─── Task inputs ───

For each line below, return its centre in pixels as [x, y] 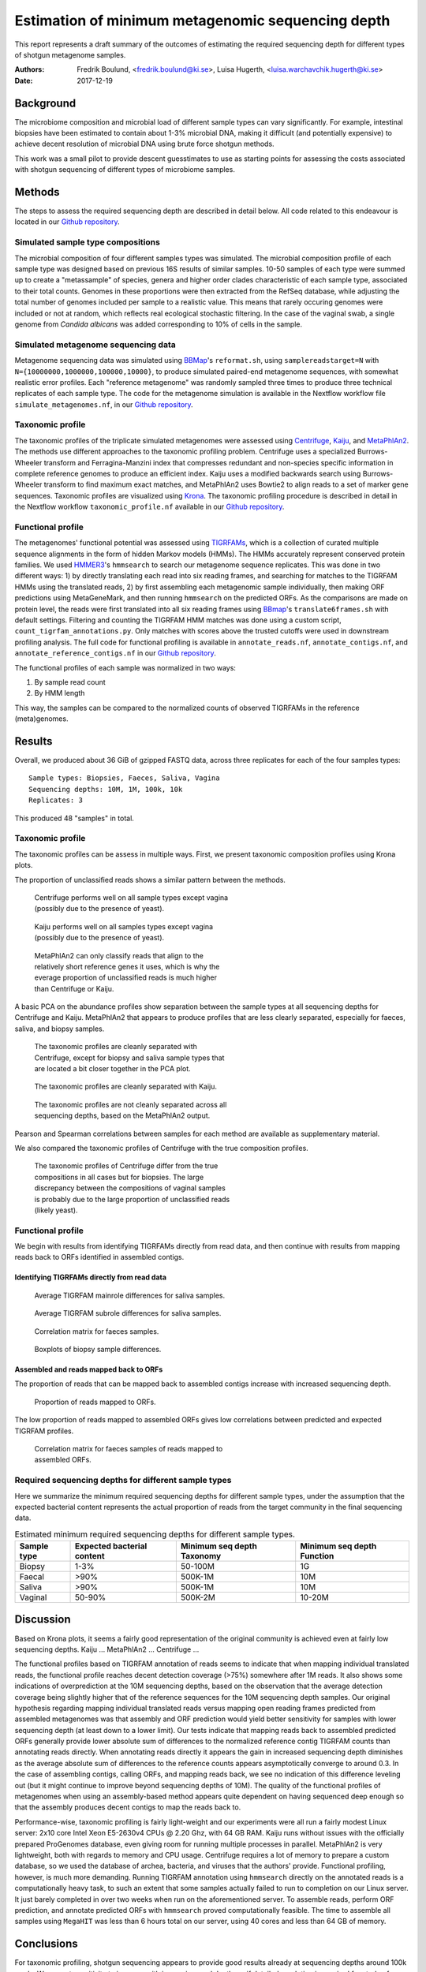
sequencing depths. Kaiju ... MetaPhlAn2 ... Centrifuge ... [107, 1649]
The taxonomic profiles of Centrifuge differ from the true [126, 1166]
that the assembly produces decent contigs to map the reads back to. [128, 1807]
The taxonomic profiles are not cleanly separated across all [131, 1104]
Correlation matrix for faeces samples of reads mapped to [129, 1448]
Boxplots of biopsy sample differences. [98, 1350]
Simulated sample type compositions [88, 242]
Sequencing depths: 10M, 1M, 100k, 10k [106, 789]
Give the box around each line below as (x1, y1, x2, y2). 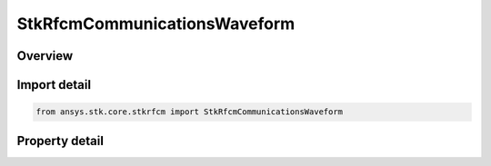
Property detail (16, 132, 105, 149)
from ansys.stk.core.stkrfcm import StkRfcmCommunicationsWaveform (35, 107, 344, 117)
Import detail (16, 77, 91, 93)
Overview (16, 48, 74, 63)
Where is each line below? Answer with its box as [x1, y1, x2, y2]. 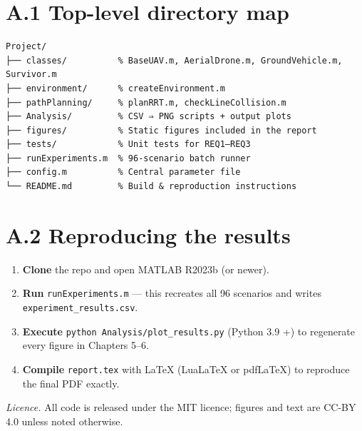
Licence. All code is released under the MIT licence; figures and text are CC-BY [6, 400, 356, 415]
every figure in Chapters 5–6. [22, 338, 149, 353]
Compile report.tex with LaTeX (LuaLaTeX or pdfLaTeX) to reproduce [22, 361, 350, 376]
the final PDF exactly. [22, 375, 120, 390]
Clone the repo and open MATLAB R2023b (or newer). [22, 261, 269, 276]
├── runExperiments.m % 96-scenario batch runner [6, 153, 251, 163]
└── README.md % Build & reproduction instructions [6, 181, 297, 192]
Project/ [6, 41, 47, 52]
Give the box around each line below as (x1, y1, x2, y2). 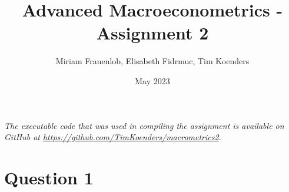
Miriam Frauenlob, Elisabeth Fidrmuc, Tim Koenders (55, 55, 250, 67)
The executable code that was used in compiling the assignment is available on (4, 119, 284, 131)
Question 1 (4, 165, 94, 189)
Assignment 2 (96, 21, 209, 45)
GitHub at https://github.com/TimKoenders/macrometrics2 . (4, 131, 221, 143)
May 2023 (135, 74, 170, 87)
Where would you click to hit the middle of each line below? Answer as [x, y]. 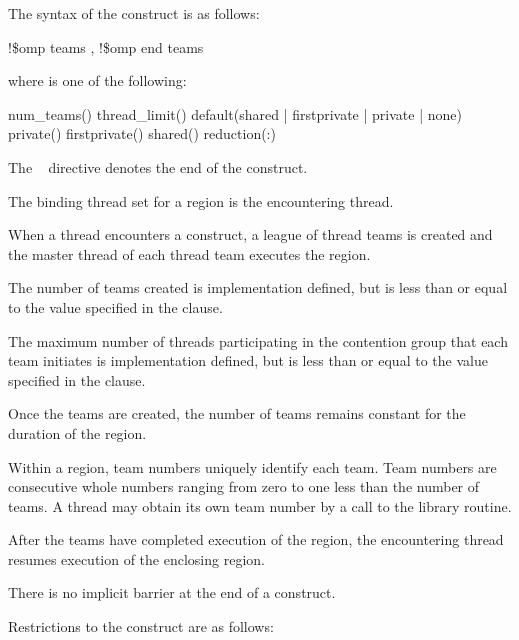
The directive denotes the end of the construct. [158, 166]
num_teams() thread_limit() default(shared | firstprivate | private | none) [235, 113]
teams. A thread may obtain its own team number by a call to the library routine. [260, 505]
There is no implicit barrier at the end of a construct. [172, 592]
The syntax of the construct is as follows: [134, 13]
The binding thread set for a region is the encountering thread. [201, 200]
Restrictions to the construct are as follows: [141, 626]
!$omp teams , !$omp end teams [106, 46]
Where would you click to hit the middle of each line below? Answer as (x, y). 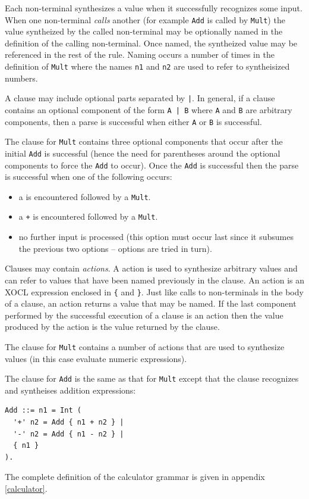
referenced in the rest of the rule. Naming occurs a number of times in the (140, 54)
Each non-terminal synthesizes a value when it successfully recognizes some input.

───

[What you should do] The data above must be written out again word for word, without its pictures.

[Exercise result]
For each line below, return its centre in pixels as [x, y] 
sequencing depths. Kaiju ... MetaPhlAn2 ... Centrifuge ... [107, 1649]
The taxonomic profiles of Centrifuge differ from the true [126, 1166]
that the assembly produces decent contigs to map the reads back to. [128, 1807]
The taxonomic profiles are not cleanly separated across all [131, 1104]
Correlation matrix for faeces samples of reads mapped to [129, 1448]
Boxplots of biopsy sample differences. [98, 1350]
Simulated sample type compositions [88, 242]
Sequencing depths: 10M, 1M, 100k, 10k [106, 789]
Give the box around each line below as (x1, y1, x2, y2). 
Property detail (16, 132, 105, 149)
from ansys.stk.core.stkrfcm import StkRfcmCommunicationsWaveform (35, 107, 344, 117)
Import detail (16, 77, 91, 93)
Overview (16, 48, 74, 63)
Where is each line below? Answer with its box as [x1, y1, x2, y2]. 
Licence. All code is released under the MIT licence; figures and text are CC-BY [6, 400, 356, 415]
every figure in Chapters 5–6. [22, 338, 149, 353]
Compile report.tex with LaTeX (LuaLaTeX or pdfLaTeX) to reproduce [22, 361, 350, 376]
the final PDF exactly. [22, 375, 120, 390]
Clone the repo and open MATLAB R2023b (or newer). [22, 261, 269, 276]
├── runExperiments.m % 96-scenario batch runner [6, 153, 251, 163]
└── README.md % Build & reproduction instructions [6, 181, 297, 192]
Project/ [6, 41, 47, 52]
Give the box around each line below as (x1, y1, x2, y2). 
Miriam Frauenlob, Elisabeth Fidrmuc, Tim Koenders (55, 55, 250, 67)
The executable code that was used in compiling the assignment is available on (4, 119, 284, 131)
Question 1 (4, 165, 94, 189)
Assignment 2 (96, 21, 209, 45)
GitHub at https://github.com/TimKoenders/macrometrics2 . (4, 131, 221, 143)
May 2023 (135, 74, 170, 87)
Where would you click to hit the middle of each line below? Answer as [x, y]. 
The directive denotes the end of the construct. [158, 166]
num_teams() thread_limit() default(shared | firstprivate | private | none) [235, 113]
teams. A thread may obtain its own team number by a call to the library routine. [260, 505]
There is no implicit barrier at the end of a construct. [172, 592]
The syntax of the construct is as follows: [134, 13]
The binding thread set for a region is the encountering thread. [201, 200]
Restrictions to the construct are as follows: [141, 626]
!$omp teams , !$omp end teams [106, 46]
Where would you click to hit the middle of each line below? Answer as (x, y). 
referenced in the rest of the rule. Naming occurs a number of times in the (140, 54)
Each non-terminal synthesizes a value when it successfully recognizes some input.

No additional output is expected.